EXTRACTED INFORMATION —
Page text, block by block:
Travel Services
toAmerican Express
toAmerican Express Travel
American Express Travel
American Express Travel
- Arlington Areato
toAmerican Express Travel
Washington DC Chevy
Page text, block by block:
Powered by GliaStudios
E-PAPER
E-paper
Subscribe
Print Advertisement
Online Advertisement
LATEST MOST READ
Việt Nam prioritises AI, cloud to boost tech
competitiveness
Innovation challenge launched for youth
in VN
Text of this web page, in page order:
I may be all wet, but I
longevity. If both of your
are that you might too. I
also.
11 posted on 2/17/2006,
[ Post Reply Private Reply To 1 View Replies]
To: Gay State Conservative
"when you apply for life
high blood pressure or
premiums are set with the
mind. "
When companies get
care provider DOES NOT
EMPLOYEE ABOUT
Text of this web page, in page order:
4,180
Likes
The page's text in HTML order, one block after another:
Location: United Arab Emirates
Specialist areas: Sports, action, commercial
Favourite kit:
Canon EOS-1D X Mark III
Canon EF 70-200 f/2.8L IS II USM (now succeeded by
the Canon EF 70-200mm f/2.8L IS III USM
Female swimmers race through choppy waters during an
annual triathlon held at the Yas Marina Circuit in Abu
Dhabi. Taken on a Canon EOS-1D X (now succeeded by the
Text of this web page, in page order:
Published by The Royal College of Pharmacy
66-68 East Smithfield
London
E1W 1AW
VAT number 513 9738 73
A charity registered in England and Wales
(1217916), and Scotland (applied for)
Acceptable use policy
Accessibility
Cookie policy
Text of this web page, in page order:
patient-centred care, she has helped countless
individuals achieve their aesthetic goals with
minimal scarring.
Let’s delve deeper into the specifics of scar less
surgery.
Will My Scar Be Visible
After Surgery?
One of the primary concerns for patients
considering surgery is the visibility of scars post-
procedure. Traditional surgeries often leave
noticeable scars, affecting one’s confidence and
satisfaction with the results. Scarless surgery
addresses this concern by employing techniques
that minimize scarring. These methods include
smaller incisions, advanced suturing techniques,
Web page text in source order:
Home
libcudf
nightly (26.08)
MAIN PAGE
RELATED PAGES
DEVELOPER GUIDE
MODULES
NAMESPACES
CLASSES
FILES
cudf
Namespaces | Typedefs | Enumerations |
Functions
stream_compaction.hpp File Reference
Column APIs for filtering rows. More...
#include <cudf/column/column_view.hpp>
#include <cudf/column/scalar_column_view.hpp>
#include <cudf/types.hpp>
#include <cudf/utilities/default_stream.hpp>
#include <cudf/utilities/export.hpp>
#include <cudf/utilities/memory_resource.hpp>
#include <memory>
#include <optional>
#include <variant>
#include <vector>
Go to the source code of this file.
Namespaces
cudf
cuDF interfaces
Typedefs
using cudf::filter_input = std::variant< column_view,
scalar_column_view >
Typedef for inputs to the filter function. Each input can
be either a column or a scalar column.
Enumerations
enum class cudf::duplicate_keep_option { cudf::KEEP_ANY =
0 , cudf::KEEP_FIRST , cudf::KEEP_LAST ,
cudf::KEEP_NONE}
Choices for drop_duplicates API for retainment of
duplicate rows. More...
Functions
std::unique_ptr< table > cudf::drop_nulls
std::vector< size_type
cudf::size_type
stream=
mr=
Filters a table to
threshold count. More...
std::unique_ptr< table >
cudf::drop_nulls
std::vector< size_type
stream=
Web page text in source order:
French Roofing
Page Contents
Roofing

DIRECTIONS —
Write out the lines of the entries, word for word, from the first through the one containing "Female swimmers race", and stop at that line.

ANSWER TO THE PROBLEM —
Page text, block by block:
Travel Services
toAmerican Express
toAmerican Express Travel
American Express Travel
American Express Travel
- Arlington Areato
toAmerican Express Travel
Washington DC Chevy
Page text, block by block:
Powered by GliaStudios
E-PAPER
E-paper
Subscribe
Print Advertisement
Online Advertisement
LATEST MOST READ
Việt Nam prioritises AI, cloud to boost tech
competitiveness
Innovation challenge launched for youth
in VN
Text of this web page, in page order:
I may be all wet, but I
longevity. If both of your
are that you might too. I
also.
11 posted on 2/17/2006,
[ Post Reply Private Reply To 1 View Replies]
To: Gay State Conservative
"when you apply for life
high blood pressure or
premiums are set with the
mind. "
When companies get
care provider DOES NOT
EMPLOYEE ABOUT
Text of this web page, in page order:
4,180
Likes
The page's text in HTML order, one block after another:
Location: United Arab Emirates
Specialist areas: Sports, action, commercial
Favourite kit:
Canon EOS-1D X Mark III
Canon EF 70-200 f/2.8L IS II USM (now succeeded by
the Canon EF 70-200mm f/2.8L IS III USM
Female swimmers race through choppy waters during an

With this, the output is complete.